• Work instruction:
For every line in the material, output its text exactly and exclude any image it holds.

• Excerpted records:
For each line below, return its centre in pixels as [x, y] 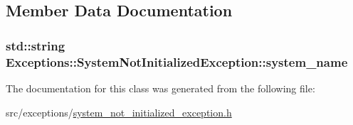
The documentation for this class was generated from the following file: [160, 88]
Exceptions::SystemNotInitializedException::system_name [177, 61]
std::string [36, 45]
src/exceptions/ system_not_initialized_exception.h [119, 112]
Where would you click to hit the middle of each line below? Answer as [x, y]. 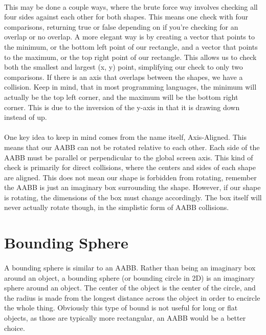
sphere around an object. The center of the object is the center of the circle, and [130, 288]
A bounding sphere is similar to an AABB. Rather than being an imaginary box [130, 268]
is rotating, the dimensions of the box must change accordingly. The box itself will [133, 197]
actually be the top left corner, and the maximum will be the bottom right [121, 97]
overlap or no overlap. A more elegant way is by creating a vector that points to [129, 37]
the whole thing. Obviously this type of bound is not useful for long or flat [121, 308]
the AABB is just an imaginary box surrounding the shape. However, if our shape [132, 187]
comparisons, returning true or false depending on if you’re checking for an [121, 26]
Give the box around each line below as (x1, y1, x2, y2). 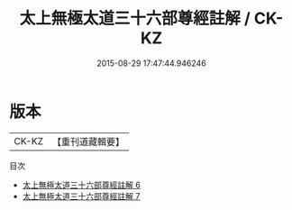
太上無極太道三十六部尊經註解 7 (22, 190, 141, 201)
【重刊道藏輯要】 (51, 135, 124, 148)
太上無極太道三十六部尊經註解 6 (22, 179, 141, 190)
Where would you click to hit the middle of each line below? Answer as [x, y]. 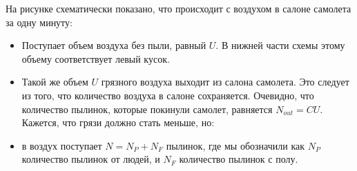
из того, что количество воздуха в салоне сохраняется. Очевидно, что [168, 95]
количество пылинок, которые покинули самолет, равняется [147, 109]
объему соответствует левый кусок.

• Solution for this exercise:
For each line below, return its centre in pixels as [x, y] 
The documentation for this class was generated from the following file: [160, 88]
Exceptions::SystemNotInitializedException::system_name [177, 61]
std::string [36, 45]
src/exceptions/ system_not_initialized_exception.h [119, 112]
Where would you click to hit the middle of each line below? Answer as [x, y]. 
sphere around an object. The center of the object is the center of the circle, and [130, 288]
A bounding sphere is similar to an AABB. Rather than being an imaginary box [130, 268]
is rotating, the dimensions of the box must change accordingly. The box itself will [133, 197]
actually be the top left corner, and the maximum will be the bottom right [121, 97]
overlap or no overlap. A more elegant way is by creating a vector that points to [129, 37]
the whole thing. Obviously this type of bound is not useful for long or flat [121, 308]
the AABB is just an imaginary box surrounding the shape. However, if our shape [132, 187]
comparisons, returning true or false depending on if you’re checking for an [121, 26]
Give the box around each line below as (x1, y1, x2, y2). 
太上無極太道三十六部尊經註解 7 (22, 190, 141, 201)
【重刊道藏輯要】 (51, 135, 124, 148)
太上無極太道三十六部尊經註解 6 (22, 179, 141, 190)
Where would you click to hit the middle of each line below? Answer as [x, y]. 
из того, что количество воздуха в салоне сохраняется. Очевидно, что [168, 95]
количество пылинок, которые покинули самолет, равняется [147, 109]
объему соответствует левый кусок.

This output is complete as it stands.